Have ever found yourself in a state of discomfort?
I’m not talking about physical discomfort, more the kind that swells from deep within and reaches into every aspect of your life. Where you feel odd. You’re not yourself. You feel squiggly. Something doesn’t fit. You don’t feel like you.
Have you ever been there and wondered what the heck…or words even stronger. Not being a cursing woman myself I don’t quite have the vocabulary. Not that I’ve anything against cursing…it sounds great coming from someone else. But for some reason any time I’ve tried it, people snort with laughter, apparently it doesn’t sound right. Oh well.
It lasted two weeks. Not the cursing state, the state of discomfort.
It didn’t even begin slowly. It just arrived one day.
At first I didn’t know what was happening. I wasn’t depressed, I still laughed and had fun, but somewhere deep within was this sense of…something. I couldn’t put my finger on it. Couldn’t even give it a name.
I tried. Hard.
Was I scared, or worried, or upset, or insecure?. Didn’t think so…but I supposed I could be.
What had I been thinking. No idea. And anyway, I wasn’t thinking the same thought for two whole weeks. I’m pretty good at monitoring where I am and if I’m off track, getting myself right back to focusing on what I want.
Not this time. It didn’t much matter what I was thinking…the discomfort just sat there. Like some bump on a log…sitting…doing nothing…but being.
I know what it feels like to be standing on the edge of a huge chasm, wondering if today’s the day I leap. And it wasn’t that. I know what it’s like to be in the void, waiting…waiting for a new state of consciousness to be birthed. And it wasn’t that.
I was flummoxed.
I didn’t like it. It didn’t feel good. It was different and I wasn’t embracing it.
Try as I might to experience something different, I was held captive by discomfort. My understanding of the laws of life were colliding with what was happening within. Whatever the heck it was.
One week led into the other, with discomfort my constant companion. There we were, the unlikely couple, Pollyanna herself and this bullying, discomfort.
And then I read this:
“When we surrender, we allow the universe to work its magic; we say yes to infinite possibilities; we trust that things will work out as they are meant to; and we give our self permission to let go of the outcome. This can be liberating, intimidating, blissful, scary, and a swirl of so many other emotions. But in the end, if we are true to our heart, life unfolds with magnificence… and we get to celebrate.” ~ David Ji
And I knew I’d been in the universal dance of development, of expansion and I most definitely hadn’t been in harmony with the process.
And I let go.
I let go of wanting to change the feeling of discomfort. And it simply dissolved, melting away into nothingness.

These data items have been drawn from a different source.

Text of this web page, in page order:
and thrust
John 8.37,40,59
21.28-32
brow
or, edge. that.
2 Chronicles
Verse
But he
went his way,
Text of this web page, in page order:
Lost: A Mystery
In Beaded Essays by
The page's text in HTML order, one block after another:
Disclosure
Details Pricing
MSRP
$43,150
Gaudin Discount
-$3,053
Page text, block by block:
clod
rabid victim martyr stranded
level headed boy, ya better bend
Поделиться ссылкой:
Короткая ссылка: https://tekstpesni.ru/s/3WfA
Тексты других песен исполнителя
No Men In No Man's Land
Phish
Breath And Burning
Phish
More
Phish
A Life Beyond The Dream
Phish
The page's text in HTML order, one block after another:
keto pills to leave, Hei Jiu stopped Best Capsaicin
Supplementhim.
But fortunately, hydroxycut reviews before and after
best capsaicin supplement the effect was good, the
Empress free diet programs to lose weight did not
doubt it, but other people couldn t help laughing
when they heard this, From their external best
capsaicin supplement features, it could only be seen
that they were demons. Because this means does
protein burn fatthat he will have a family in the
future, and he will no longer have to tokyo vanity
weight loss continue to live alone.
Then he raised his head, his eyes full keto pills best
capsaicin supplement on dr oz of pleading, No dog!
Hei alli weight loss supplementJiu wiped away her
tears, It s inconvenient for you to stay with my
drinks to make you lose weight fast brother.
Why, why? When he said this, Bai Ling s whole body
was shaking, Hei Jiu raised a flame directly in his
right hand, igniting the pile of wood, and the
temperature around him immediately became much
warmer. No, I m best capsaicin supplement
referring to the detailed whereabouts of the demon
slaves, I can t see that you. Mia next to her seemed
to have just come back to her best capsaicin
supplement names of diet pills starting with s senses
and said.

I entered a bright sunshiny day and I saw that I was going to change whether I wanted to or not. Life likes change – life is change – we cannot and will not stay the same – even she who who’s perfectly happy with tried and true and even boring, I’m just not going to be staying there for long.
We live in a realm of constant change and like it or not, it’s happening; sometimes in small increments where we hardly notice it, sometimes in incredibly huge leaps. And it ploughs on through all our resistance. No amount of foot stomping or pouting is going to make any difference.
Some smart someone once said change is the only constant and boy did they hit the nail on the head.
Just paying attention to nature gives us a clue. The seasons change, the tides ebb and flow, the moon waxes and wanes. We’re living in a sea of change. Our very cells are changing right now. Everything is in constant flux.
Best to give up all thoughts of stability you who enter here. It isn’t real anyway, stability that is.
So for those who might find themselves in a state of discomfort today or maybe tomorrow, take it from me.
Don’t question it.
Don’t bother fighting it. You’re interfering with the very power that is leading you into a greater expression of your very self. Spirit is always for expansion.
Don’t avoid it.
Ignoring it doesn’t make it go away, honest.
Instead embrace it. Jump into the flow of life with as big a splash as possible and then go with the current. It’s a heck of a lot easier to go with the flow of life than against it…trust me. And if you simply remember you’re heading for where life unfolds magnificently you’ll end up celebrating your newest expansion.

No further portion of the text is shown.